I think a big difference is in terms of audience appeal. Nobody wants to see Superman knocking down buildings except for retarded DC fanboys. Marvel and Star Wars, on the other hand, appeal to general audiences, which includes comic book fans as well as casual viewers. DC's "dark" tone has become its biggest weakness, and because there's significant disagreement among audience members about the quality of their movies, critics feel more comfortable lambasting them.

Take, for example, these score comparisons between three films that (I think) are comparable due to similar storylines.

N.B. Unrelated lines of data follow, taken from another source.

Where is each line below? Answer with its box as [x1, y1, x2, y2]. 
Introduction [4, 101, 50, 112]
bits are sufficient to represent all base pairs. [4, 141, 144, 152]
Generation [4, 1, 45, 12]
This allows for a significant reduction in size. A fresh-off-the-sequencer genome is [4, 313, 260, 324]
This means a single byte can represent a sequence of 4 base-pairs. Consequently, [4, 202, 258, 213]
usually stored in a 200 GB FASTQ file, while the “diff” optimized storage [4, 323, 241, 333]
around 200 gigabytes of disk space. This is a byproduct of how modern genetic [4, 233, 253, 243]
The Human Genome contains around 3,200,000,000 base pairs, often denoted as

The-Film-That-Must-Not-Be-Named - 75
Batman V Superman - 64
Suicide Squad - 64

Iron Man - 91
Captain America: Civil War - 89
Guardians of the Galaxy - 92

These are the audience scores off of RT. Marvel barely dips below 90%. DC, meanwhile, is struggling to maintain a fresh rating-- from the audience (the people who saw fit to award Transformers: Revenge of the Fallen a 58%, only six points lower than Suicide Squad and BVS). That's not insignificant. It shows that audiences still haven't cottoned on to DC's movies as much as they have to Marvel's, and because of that, critics think they can eviscerate the films safely without compromising their readership.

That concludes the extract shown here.